Write out the listing below from the line containing "nodes : token_node, ...type_check, ...type_padd" to its last line, unaltered, ends included.

+-------+

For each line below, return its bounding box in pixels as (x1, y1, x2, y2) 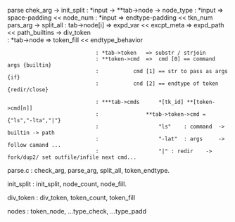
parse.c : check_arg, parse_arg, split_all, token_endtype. (7, 166, 170, 174)
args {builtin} (7, 62, 52, 69)
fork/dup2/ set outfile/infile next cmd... (7, 154, 137, 161)
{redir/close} (7, 86, 49, 93)
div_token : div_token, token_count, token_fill (7, 193, 136, 202)
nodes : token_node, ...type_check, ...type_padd (7, 207, 146, 215)
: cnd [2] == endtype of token (95, 80, 219, 87)
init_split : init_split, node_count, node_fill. (7, 180, 127, 188)

+-------+

■ RESPONSE ■
nodes : token_node, ...type_check, ...type_padd (7, 207, 146, 215)
: cnd [2] == endtype of token (95, 80, 219, 87)
init_split : init_split, node_count, node_fill. (7, 180, 127, 188)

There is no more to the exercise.